On the way home we drove past the street with all the young girls once again, although many were gone and the street was much quieter than it had been, at least 100 still remained, many in tiny dresses and tank tops, revealing their bodies in an effort to attract clients, freezing cold.
After this experience I can say a few things with absolute certainty. For one I am now thankful for my bed like never before.
I am thankful that we are working towards creating a solution to at least get some of the kids who are out there, off the street and into families. I know we will not be able to help all of them, but after feeling just how hard it is out there I am that much more determined to help as many as we can.

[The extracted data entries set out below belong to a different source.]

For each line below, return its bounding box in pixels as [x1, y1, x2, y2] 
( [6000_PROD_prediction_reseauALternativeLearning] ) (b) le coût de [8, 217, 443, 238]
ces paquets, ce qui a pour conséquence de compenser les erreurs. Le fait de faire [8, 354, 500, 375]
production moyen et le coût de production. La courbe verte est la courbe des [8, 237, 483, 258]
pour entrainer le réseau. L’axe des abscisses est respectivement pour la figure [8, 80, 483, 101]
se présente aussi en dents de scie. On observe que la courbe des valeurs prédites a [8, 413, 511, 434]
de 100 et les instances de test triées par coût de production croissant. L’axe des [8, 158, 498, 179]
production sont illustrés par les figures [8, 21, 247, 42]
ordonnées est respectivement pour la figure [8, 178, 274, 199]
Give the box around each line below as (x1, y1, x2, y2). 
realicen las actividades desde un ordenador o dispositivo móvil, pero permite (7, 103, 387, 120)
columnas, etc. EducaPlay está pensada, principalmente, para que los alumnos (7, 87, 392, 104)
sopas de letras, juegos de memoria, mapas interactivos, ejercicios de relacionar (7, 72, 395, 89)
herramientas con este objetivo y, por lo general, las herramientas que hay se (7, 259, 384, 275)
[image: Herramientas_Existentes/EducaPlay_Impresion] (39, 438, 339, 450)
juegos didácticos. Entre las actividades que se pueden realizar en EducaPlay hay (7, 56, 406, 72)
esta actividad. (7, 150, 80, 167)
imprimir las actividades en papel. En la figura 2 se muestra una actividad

God, come. That is all I can say. Come and use me to help.
Levi from bringlove.in
Go to:
www.bringlove.in to see how you can make a differance.
When you ask us WHY Ethiopia? This is why. Our daughters life depends on us to not give up the fight for her! Praise God that HE makes families through adoption. We praise HIM for HIS adoption of us into HIS family allowing us to be HIS children. We praise HIM for the adoption of our daughter and that HE in HIS great plan makes a way for the orphan to come into HIS and our family!
Awaiting our miracle... our daughter given to us by God's own plan.